Abstract
Background
Traumatic brain injury (TBI) is associated with an increased risk of Alzheimer's disease (AD). It is unknown if prompt neuro-rehabilitative treatment following moderate or severe TBI mitigates this risk compared with delayed treatment.
Objective
To determine whether immediate neuro-rehabilitative treatment following moderate or severe TBI reduces the risk of AD and related cognitive outcomes compared with delayed treatment.
Methods
We conducted a retrospective cohort using the TriNetX Analytics Platform, which includes health records from over 100 million US patients. Adults aged 50–90 years with moderate or severe TBI were included if they received immediate treatment (within 1 week) or delayed treatment (>1 week). Outcomes were AD risk at 3- and 5-year follow-up, with additional outcomes of mild cognitive impairment (MCI), dementia, and AD-related medication prescriptions. Cox proportional hazards models were applied to propensity score–matched cohorts, and hazard ratios (HRs) with 95% confidence intervals (CIs) were calculated.
Results
Of 37,081 eligible patients, 17,636 remained after propensity score matching. Immediate treatment was associated with lower AD risk compared with delayed treatment (HR, 0.59; 95% CI, 0.41–0.86 at 3 years; HR, 0.70; 95% CI, 0.52–0.94 at 5 years). Similar risk reductions were observed for MCI, dementia, and AD-related medication use.
Conclusions
Immediate treatment following moderate or severe TBI was associated with significantly reduced risk of AD and related cognitive decline. These findings suggest that prompt intervention may mitigate long-term neurodegenerative consequences of TBI.
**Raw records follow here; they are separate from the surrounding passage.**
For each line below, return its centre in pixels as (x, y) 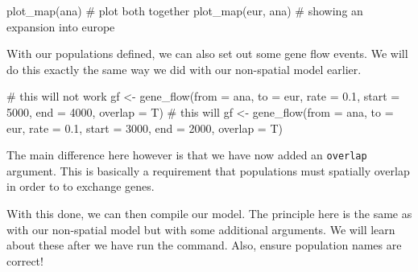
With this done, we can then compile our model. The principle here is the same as (209, 213)
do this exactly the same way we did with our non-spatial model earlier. (184, 69)
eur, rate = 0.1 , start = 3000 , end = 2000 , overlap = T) (145, 128)
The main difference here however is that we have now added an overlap (187, 155)
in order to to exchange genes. (81, 186)
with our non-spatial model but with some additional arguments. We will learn (201, 229)
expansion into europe (61, 26)
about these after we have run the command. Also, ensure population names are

Get full access to this article
View all access options for this article.
References
Supplementary Material
Please find the following supplemental material available below.
For Open Access articles published under a Creative Commons License, all supplemental material carries the same license as the article it is associated with.
For non-Open Access articles published, all supplemental material carries a non-exclusive license, and permission requests for re-use of supplemental material or any part of supplemental material shall be sent directly to the copyright owner as specified in the copyright notice associated with the article.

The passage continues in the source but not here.